Ahhh welcome home you pitiful fool, did you enjoy your time
in the woods, did you enjoy having that gun against year head, did you enjoy
trying to pull the trigger, oh but worry not as it malfunctioned , oh what a
life, you yearn to die but God played a twisted joke and wouldn't let you, oh
forgive me for not being a better friend, forgive me brother for my failures.
Even when you yearn for death a sanctimonious bitch will call you a freak because
you no longer cry in front of people anymore. What a twisted fate we have
brother, they ask of us to be honest, yet honesty is what they want the least, "Freaks
your all freaks, you no longer cry, might as well die, because a freak can't be
human can they.'
Oh, my other brother, you scream that you want to blow your
head off " GIVE ME THE GUN, I WANT TO BLOW MY HEAD OFF" you feel so alone in
your own home that you seek solace in the drink of demons, the smoke of devils,
and the comfort of a temptress. Oh, how pitiful can I be, how can I be your
Friend, your brother, but I fail in helping you.

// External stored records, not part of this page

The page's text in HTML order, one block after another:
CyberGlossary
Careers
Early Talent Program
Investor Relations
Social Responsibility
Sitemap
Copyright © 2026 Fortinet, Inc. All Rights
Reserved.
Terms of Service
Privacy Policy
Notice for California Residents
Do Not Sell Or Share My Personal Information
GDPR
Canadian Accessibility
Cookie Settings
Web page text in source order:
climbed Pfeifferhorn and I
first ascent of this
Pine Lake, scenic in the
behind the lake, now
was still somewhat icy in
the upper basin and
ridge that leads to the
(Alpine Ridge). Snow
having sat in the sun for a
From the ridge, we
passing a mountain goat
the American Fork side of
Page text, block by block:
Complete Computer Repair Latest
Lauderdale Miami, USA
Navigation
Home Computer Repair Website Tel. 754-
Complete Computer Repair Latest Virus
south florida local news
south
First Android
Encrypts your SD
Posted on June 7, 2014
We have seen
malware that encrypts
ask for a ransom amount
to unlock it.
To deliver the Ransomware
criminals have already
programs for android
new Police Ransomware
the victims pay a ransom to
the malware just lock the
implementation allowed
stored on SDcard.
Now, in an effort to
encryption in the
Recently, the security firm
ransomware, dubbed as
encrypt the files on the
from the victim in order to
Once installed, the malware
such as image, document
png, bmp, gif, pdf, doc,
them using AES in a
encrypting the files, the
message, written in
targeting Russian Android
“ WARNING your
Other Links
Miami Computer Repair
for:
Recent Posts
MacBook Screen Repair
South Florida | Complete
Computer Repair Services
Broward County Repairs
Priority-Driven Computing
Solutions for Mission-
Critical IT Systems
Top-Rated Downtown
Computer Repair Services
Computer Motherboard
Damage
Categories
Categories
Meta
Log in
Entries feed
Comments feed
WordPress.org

It's sad we look back on that memory and laugh, its truly
sad, but as that disgusting priggish little grimalkin
says "Freak, ahahha grab the gun you
freak you disgusting numb freak, how dare you walk in the land of humans,
should just blow your brains out"
Now I the somber fool will tell
a tale about me
I would look to the sky as a kid
and laugh, wishing to conquer the stars, to fight a dragon, and many other beautiful
things. My dreams would fly higher then clouds, my love would blossom better than
a field of roses, and my fury would rush faster than a rapid, but as I grew my
heart waned, my eyes stopped seeing the stars as something to claim but
something to pity because they looked so alone and seemed they were there for
our own amusement, the tales of great dragons never struck the same as even a
dragon can feel, and my dreams that once
passed the clouds fell further then hell. Why should I love, I thought, all my
roses are gone, embers of a fleeting flame. The colors of the Earth that filled
me with joy turned into the most painful of grays. LIFE MEANT NOTHING, AND I
WAS NOTHING. What right does nothing have to life, I shouldn't exist. These
thoughts came to my mind daily. And for months I roamed the Earth dead, for
months I wanted nothing but a sweet release, as I no longer could feel, my
tears felt empty, my smiles like masks, what a pitiful existence. For months my
curiosity wondered what life is after death, for months my boredom ate at my
soul. For months I was a Freak.
But in the end, I pulled through.
There was light through the darkness. Maybe All Those Thieving Evil Wicked freaks were just hurt people seeking a way to take their
pain out. 5:4 this number saved me, hopefully it can save you.